**What you need to do:** A faithful copy of all the data is required; pictures should not be included.

##### Material for the task #####

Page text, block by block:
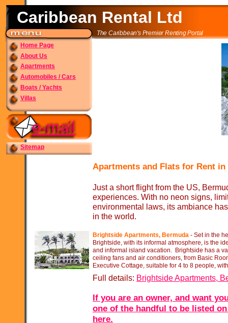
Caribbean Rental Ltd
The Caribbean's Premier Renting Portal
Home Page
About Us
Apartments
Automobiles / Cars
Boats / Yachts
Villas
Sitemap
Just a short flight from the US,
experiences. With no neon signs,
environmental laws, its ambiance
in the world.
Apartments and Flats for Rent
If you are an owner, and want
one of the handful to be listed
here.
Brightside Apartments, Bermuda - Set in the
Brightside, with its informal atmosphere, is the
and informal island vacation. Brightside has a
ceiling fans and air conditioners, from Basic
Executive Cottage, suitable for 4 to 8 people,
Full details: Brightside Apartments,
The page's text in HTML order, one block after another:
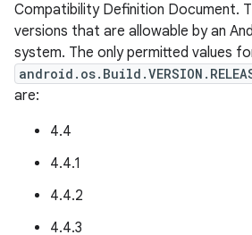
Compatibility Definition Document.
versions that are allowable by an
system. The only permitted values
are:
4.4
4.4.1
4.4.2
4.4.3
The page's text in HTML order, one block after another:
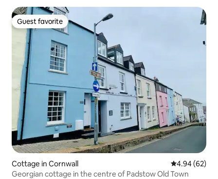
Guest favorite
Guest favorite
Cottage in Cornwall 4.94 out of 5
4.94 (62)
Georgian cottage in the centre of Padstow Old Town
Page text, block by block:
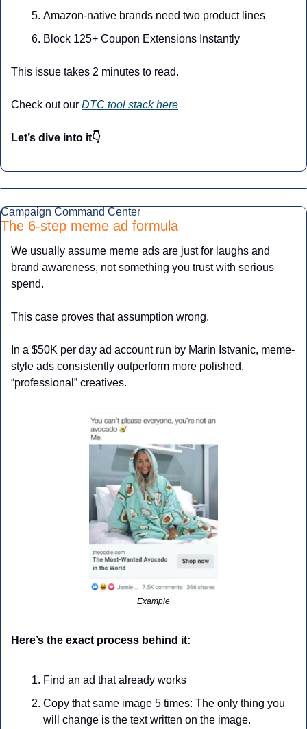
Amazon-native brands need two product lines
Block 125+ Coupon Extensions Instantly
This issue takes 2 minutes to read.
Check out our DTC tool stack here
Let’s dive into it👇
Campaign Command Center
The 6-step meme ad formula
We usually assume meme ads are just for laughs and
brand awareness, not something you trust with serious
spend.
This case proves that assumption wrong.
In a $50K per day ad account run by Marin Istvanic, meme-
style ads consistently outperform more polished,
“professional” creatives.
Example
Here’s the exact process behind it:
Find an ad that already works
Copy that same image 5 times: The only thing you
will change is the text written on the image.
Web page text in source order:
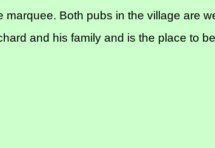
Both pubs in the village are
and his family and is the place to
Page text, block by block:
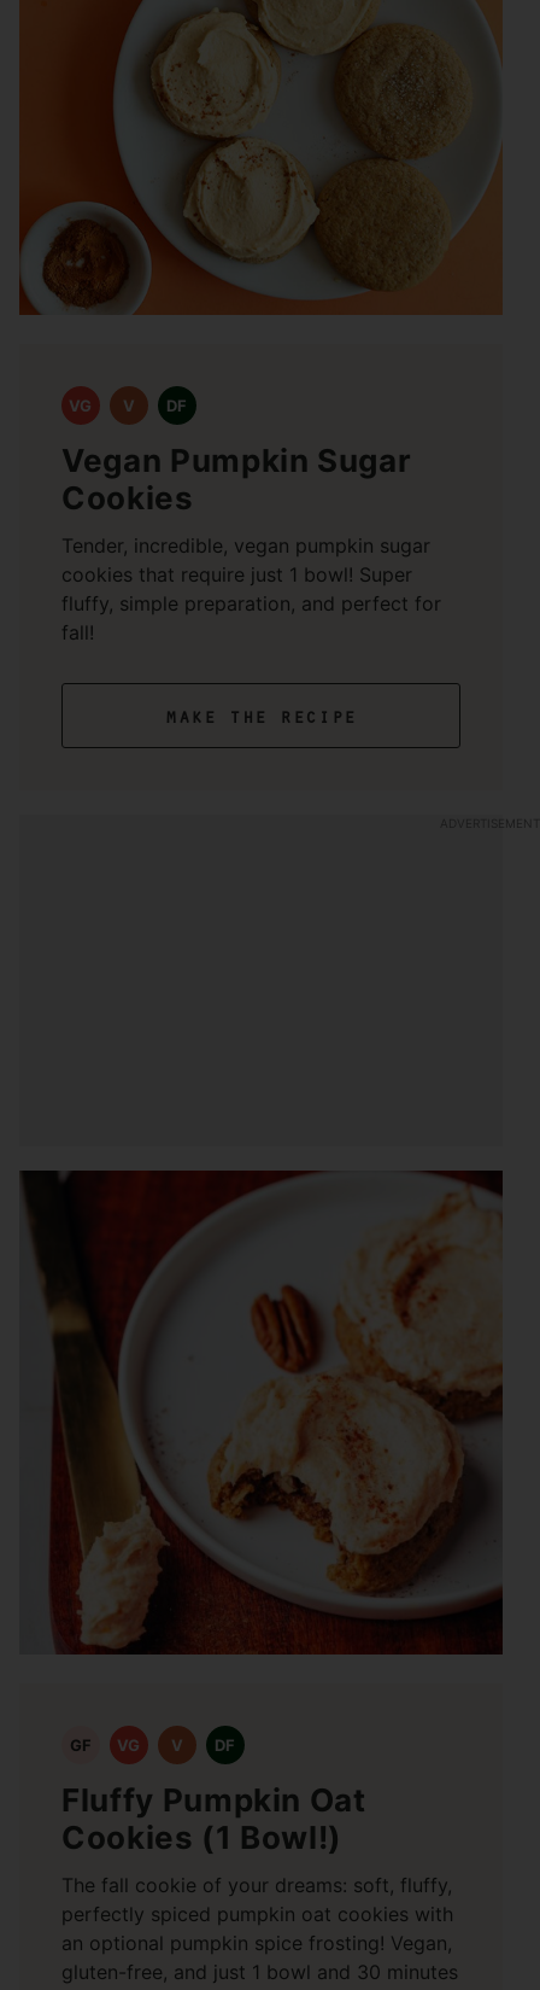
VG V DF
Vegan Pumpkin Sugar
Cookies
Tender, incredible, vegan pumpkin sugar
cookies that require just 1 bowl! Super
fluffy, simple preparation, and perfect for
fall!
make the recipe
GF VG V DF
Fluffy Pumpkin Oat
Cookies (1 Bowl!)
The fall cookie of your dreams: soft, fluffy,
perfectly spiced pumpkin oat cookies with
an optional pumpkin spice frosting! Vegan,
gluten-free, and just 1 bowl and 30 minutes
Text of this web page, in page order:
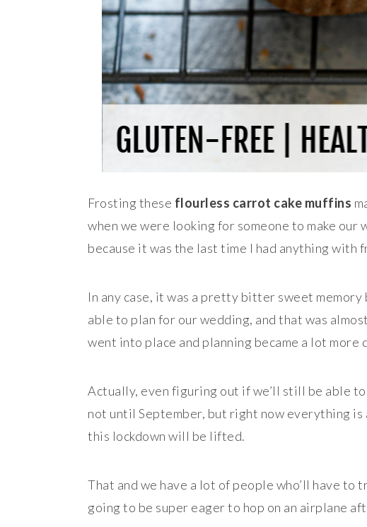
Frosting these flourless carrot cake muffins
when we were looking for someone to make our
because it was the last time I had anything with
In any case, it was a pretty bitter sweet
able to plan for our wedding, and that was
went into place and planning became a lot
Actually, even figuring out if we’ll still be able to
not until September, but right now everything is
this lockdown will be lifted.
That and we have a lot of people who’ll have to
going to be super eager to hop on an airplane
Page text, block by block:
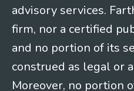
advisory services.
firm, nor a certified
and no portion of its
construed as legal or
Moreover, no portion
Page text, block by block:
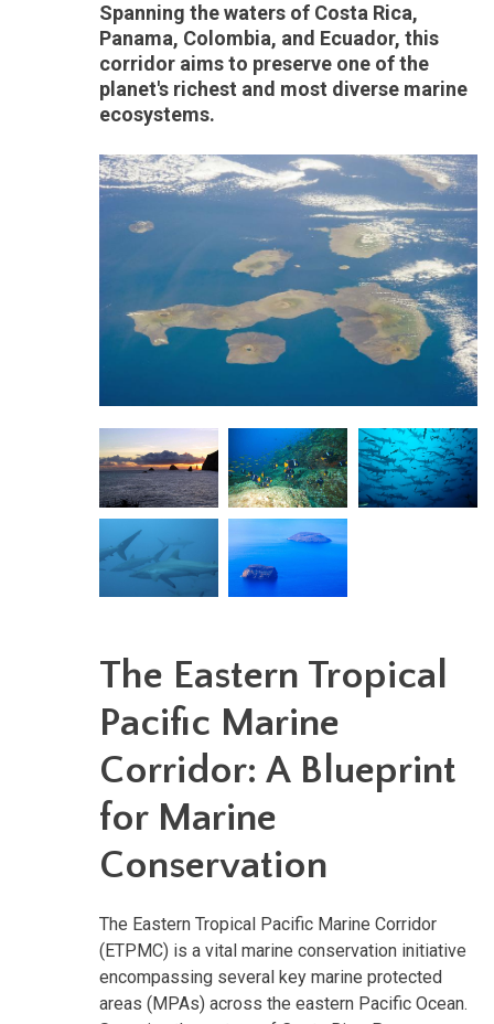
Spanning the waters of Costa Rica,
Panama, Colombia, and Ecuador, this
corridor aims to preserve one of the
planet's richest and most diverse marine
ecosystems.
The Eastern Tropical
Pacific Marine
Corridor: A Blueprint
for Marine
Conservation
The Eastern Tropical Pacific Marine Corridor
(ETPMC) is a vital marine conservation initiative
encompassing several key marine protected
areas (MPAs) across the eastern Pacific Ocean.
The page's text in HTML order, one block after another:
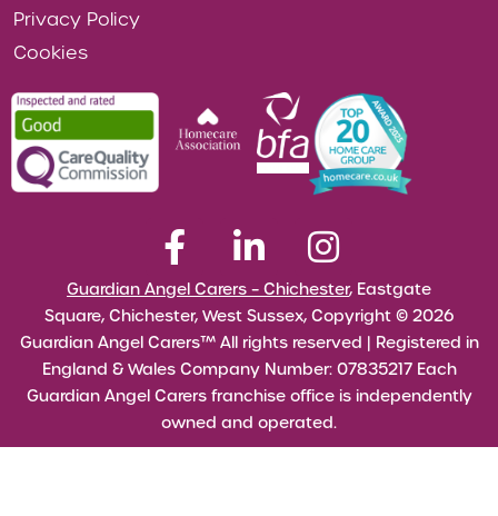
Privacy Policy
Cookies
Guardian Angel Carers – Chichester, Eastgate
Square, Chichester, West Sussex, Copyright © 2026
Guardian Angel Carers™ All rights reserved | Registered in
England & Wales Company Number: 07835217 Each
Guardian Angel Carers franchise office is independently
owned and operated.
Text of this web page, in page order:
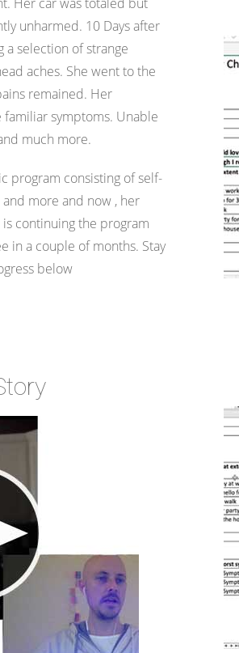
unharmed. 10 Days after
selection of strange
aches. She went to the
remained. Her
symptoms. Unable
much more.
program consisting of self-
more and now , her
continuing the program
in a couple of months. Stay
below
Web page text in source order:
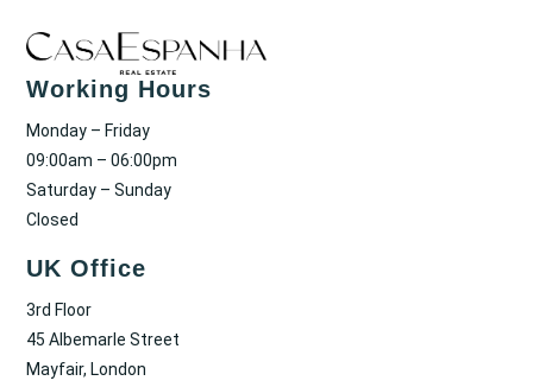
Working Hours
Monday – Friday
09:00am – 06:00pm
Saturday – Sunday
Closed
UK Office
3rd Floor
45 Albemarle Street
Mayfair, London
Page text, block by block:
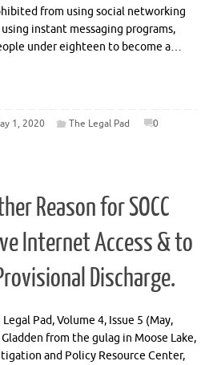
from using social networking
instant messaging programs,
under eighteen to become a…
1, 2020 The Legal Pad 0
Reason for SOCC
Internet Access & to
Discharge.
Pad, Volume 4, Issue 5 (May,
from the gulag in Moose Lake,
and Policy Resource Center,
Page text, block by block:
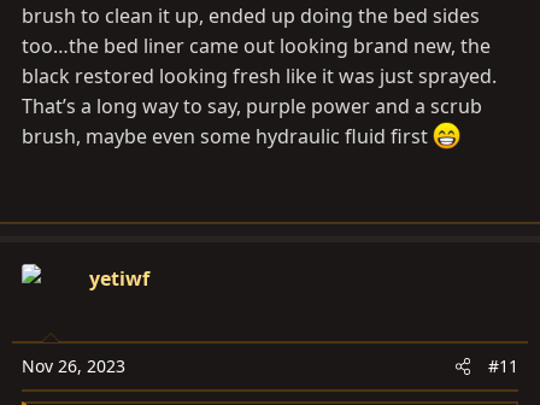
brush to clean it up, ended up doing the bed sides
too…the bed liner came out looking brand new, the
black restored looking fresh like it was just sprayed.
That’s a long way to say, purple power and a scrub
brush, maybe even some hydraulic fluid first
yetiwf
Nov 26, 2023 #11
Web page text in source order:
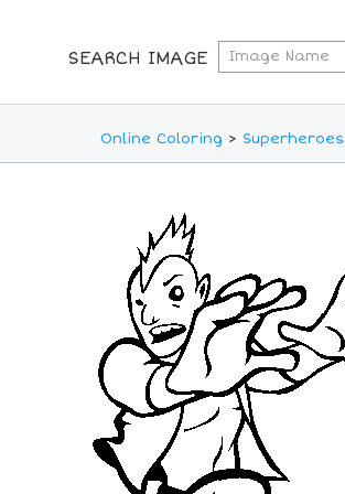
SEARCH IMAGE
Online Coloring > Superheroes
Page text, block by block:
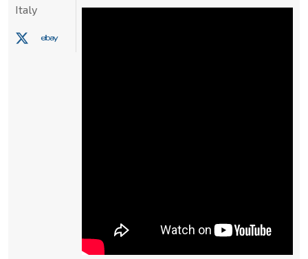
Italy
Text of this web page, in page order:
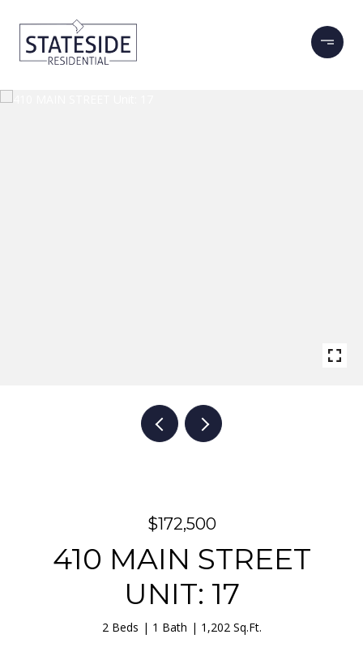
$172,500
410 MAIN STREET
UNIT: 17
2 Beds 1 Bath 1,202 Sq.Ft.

#####

**Completed task:**
Page text, block by block:
Caribbean Rental Ltd
The Caribbean's Premier Renting Portal
Home Page
About Us
Apartments
Automobiles / Cars
Boats / Yachts
Villas
Sitemap
Just a short flight from the US,
experiences. With no neon signs,
environmental laws, its ambiance
in the world.
Apartments and Flats for Rent
If you are an owner, and want
one of the handful to be listed
here.
Brightside Apartments, Bermuda - Set in the
Brightside, with its informal atmosphere, is the
and informal island vacation. Brightside has a
ceiling fans and air conditioners, from Basic
Executive Cottage, suitable for 4 to 8 people,
Full details: Brightside Apartments,
The page's text in HTML order, one block after another:
Compatibility Definition Document.
versions that are allowable by an
system. The only permitted values
are:
4.4
4.4.1
4.4.2
4.4.3
The page's text in HTML order, one block after another:
Guest favorite
Guest favorite
Cottage in Cornwall 4.94 out of 5
4.94 (62)
Georgian cottage in the centre of Padstow Old Town
Page text, block by block:
Amazon-native brands need two product lines
Block 125+ Coupon Extensions Instantly
This issue takes 2 minutes to read.
Check out our DTC tool stack here
Let’s dive into it👇
Campaign Command Center
The 6-step meme ad formula
We usually assume meme ads are just for laughs and
brand awareness, not something you trust with serious
spend.
This case proves that assumption wrong.
In a $50K per day ad account run by Marin Istvanic, meme-
style ads consistently outperform more polished,
“professional” creatives.
Example
Here’s the exact process behind it:
Find an ad that already works
Copy that same image 5 times: The only thing you
will change is the text written on the image.
Web page text in source order:
Both pubs in the village are
and his family and is the place to
Page text, block by block:
VG V DF
Vegan Pumpkin Sugar
Cookies
Tender, incredible, vegan pumpkin sugar
cookies that require just 1 bowl! Super
fluffy, simple preparation, and perfect for
fall!
make the recipe
GF VG V DF
Fluffy Pumpkin Oat
Cookies (1 Bowl!)
The fall cookie of your dreams: soft, fluffy,
perfectly spiced pumpkin oat cookies with
an optional pumpkin spice frosting! Vegan,
gluten-free, and just 1 bowl and 30 minutes
Text of this web page, in page order:
Frosting these flourless carrot cake muffins
when we were looking for someone to make our
because it was the last time I had anything with
In any case, it was a pretty bitter sweet
able to plan for our wedding, and that was
went into place and planning became a lot
Actually, even figuring out if we’ll still be able to
not until September, but right now everything is
this lockdown will be lifted.
That and we have a lot of people who’ll have to
going to be super eager to hop on an airplane
Page text, block by block:
advisory services.
firm, nor a certified
and no portion of its
construed as legal or
Moreover, no portion
Page text, block by block:
Spanning the waters of Costa Rica,
Panama, Colombia, and Ecuador, this
corridor aims to preserve one of the
planet's richest and most diverse marine
ecosystems.
The Eastern Tropical
Pacific Marine
Corridor: A Blueprint
for Marine
Conservation
The Eastern Tropical Pacific Marine Corridor
(ETPMC) is a vital marine conservation initiative
encompassing several key marine protected
areas (MPAs) across the eastern Pacific Ocean.
The page's text in HTML order, one block after another:
Privacy Policy
Cookies
Guardian Angel Carers – Chichester, Eastgate
Square, Chichester, West Sussex, Copyright © 2026
Guardian Angel Carers™ All rights reserved | Registered in
England & Wales Company Number: 07835217 Each
Guardian Angel Carers franchise office is independently
owned and operated.
Text of this web page, in page order:
unharmed. 10 Days after
selection of strange
aches. She went to the
remained. Her
symptoms. Unable
much more.
program consisting of self-
more and now , her
continuing the program
in a couple of months. Stay
below
Web page text in source order:
Working Hours
Monday – Friday
09:00am – 06:00pm
Saturday – Sunday
Closed
UK Office
3rd Floor
45 Albemarle Street
Mayfair, London
Page text, block by block:
from using social networking
instant messaging programs,
under eighteen to become a…
1, 2020 The Legal Pad 0
Reason for SOCC
Internet Access & to
Discharge.
Pad, Volume 4, Issue 5 (May,
from the gulag in Moose Lake,
and Policy Resource Center,
Page text, block by block:
brush to clean it up, ended up doing the bed sides
too…the bed liner came out looking brand new, the
black restored looking fresh like it was just sprayed.
That’s a long way to say, purple power and a scrub
brush, maybe even some hydraulic fluid first
yetiwf
Nov 26, 2023 #11
Web page text in source order:
SEARCH IMAGE
Online Coloring > Superheroes
Page text, block by block:
Italy
Text of this web page, in page order:
$172,500
410 MAIN STREET
UNIT: 17
2 Beds 1 Bath 1,202 Sq.Ft.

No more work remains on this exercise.